Required work :: Make an exact copy of the listing, without images.
══════════
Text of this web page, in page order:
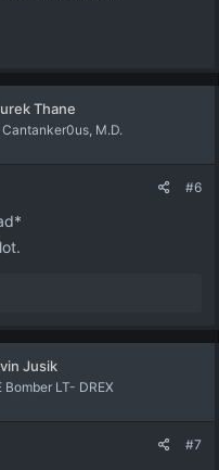
Thane
Cantanker0us, M.D.
#6
Jusik
Bomber LT- DREX
#7
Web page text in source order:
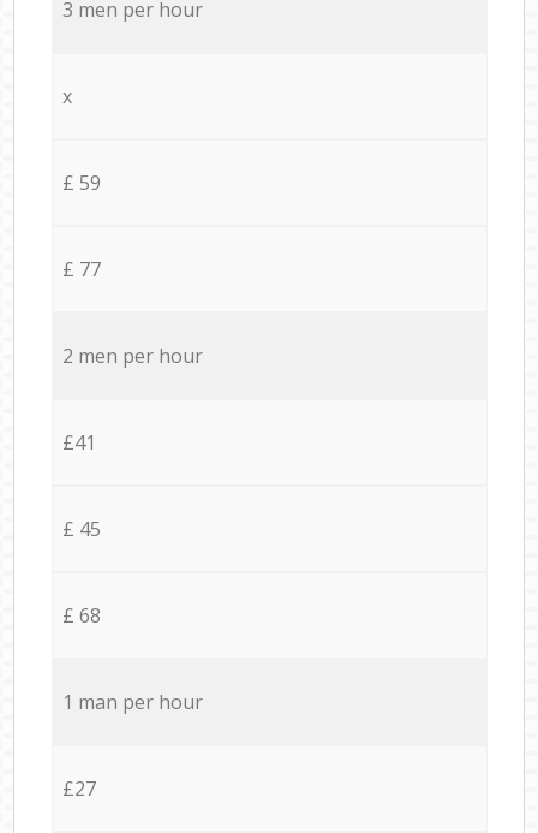
3 men per hour
x
£ 59
£ 77
2 men per hour
£41
£ 45
£ 68
1 man per hour
£27
══════════
Answer space ::
Text of this web page, in page order:
Thane
Cantanker0us, M.D.
#6
Jusik
Bomber LT- DREX
#7
Web page text in source order:
3 men per hour
x
£ 59
£ 77
2 men per hour
£41
£ 45
£ 68
1 man per hour
£27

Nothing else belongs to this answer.